BUILDING SMARTER STORAGE

Time will bring more challenges and successes as storage is built and mitigation – and sometimes enhancement – is implemented. “It’s not about if [reservoirs] get built, it’s how they get built,” says Russ Sands, chief of the Colorado Water Conservation Board’s Water Supply Section. Sands sees his agency’s role as one that convenes and advances conversations so that new water storage is built in smart, multi-purpose ways. “How do we advance storage in a way that minimizes impact and maximizes benefits?” he asks.

The state is incentivizing, and projects are being planned, with built-in environmental benefits, such as Fort Collins’ Halligan Water Supply Project, which will rehabilitate and raise an existing dam, then use some of the reservoir’s expanded capacity to release year-round minimum flows to prevent stream dry-up. Others are being devised as system-wide collaborative projects, like the South Platte Regional Opportunities Water Group (SPROWG), where a series of reservoirs, pipelines, and complex water rights exchanges between water users throughout the South Platte Basin could significantly lessen the need for any single, large and likely more environmentally damaging project. Then there are projects that focus on taking advantage of natural infrastructure, such as underground aquifer storage and recovery, or even work to improve soil health and forest health, boosting the landscape’s capacity to retain water.

With all of these projects, water storage isn’t the only answer to Colorado’s water supply challenges. “Cities and water users have several options to find water,” says Varra.
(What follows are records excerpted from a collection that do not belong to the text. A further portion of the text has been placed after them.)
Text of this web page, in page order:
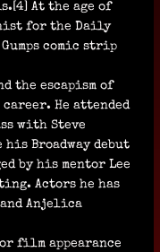
At the age of
for the Daily
comic strip
the escapism of
He attended
with Steve
his Broadway debut
by his mentor Lee
Actors he has
Anjelica
film appearance
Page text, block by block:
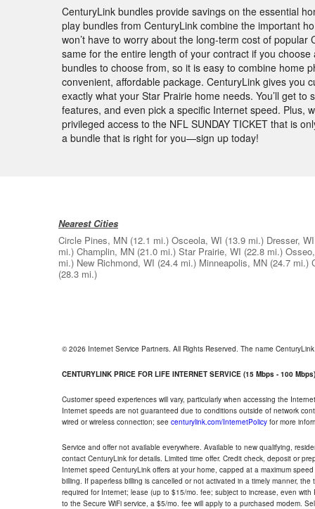
CenturyLink bundles provide savings on the essential
play bundles from CenturyLink combine the important
won’t have to worry about the long-term cost of
same for the entire length of your contract if you
bundles to choose from, so it is easy to combine home
convenient, affordable package. CenturyLink gives you
exactly what your Star Prairie home needs. You’ll get
features, and even pick a specific Internet speed. Plus,
privileged access to the NFL SUNDAY TICKET that is
a bundle that is right for you—sign up today!
Nearest Cities
Circle Pines, MN (12.1 mi.) Osceola, WI (13.9 mi.) Dresser, WI
mi.) Champlin, MN (21.0 mi.) Star Prairie, WI (22.8 mi.)
mi.) New Richmond, WI (24.4 mi.) Minneapolis, MN (24.7 mi.)
(28.3 mi.)
© 2026 Internet Service Partners. All Rights Reserved. The name
CENTURYLINK PRICE FOR LIFE INTERNET SERVICE (15 Mbps - 100 Mbps)
Customer speed experiences will vary, particularly when accessing the
Internet speeds are not guaranteed due to conditions outside of network
wired or wireless connection; see centurylink.com/InternetPolicy for more
Service and offer not available everywhere. Available to new qualifying,
contact CenturyLink for details. Limited time offer. Credit check, deposit or
Internet speed CenturyLink offers at your home, capped at a maximum
billing. If paperless billing is cancelled or not activated in a timely manner,
required for Internet; lease (up to $15/mo. fee; subject to increase, even
to the Secure WiFi service, a $5/mo. fee will apply to a purchased modem.
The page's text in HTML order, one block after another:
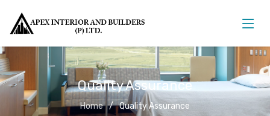
Quality Assurance
Home Quality Assurance
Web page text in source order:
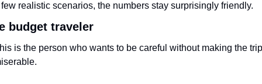
realistic scenarios, the numbers stay surprisingly friendly.
budget traveler
is the person who wants to be careful without making the trip
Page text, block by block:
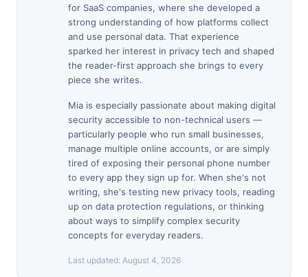
for SaaS companies, where she developed a
strong understanding of how platforms collect
and use personal data. That experience
sparked her interest in privacy tech and shaped
the reader-first approach she brings to every
piece she writes.
Mia is especially passionate about making digital
security accessible to non-technical users —
particularly people who run small businesses,
manage multiple online accounts, or are simply
tired of exposing their personal phone number
to every app they sign up for. When she's not
writing, she's testing new privacy tools, reading
up on data protection regulations, or thinking
about ways to simplify complex security
concepts for everyday readers.
Last updated: August 4, 2026

Capturing excess flows during peak runoff with these storage buckets is just one of them, though some degree of storage enables other water supply solutions too. Water reuse projects often rely on some amount of storage as water cycles through treatment systems. Alternatives to agricultural water transfers, which help avoid buy and dry through water sharing agreements, typically rely on the flexibility to divert and re-time water that is enabled by storage. It’s all part of the water supply puzzle. “To be successful, we have to be successful in all of these things,” Sands says.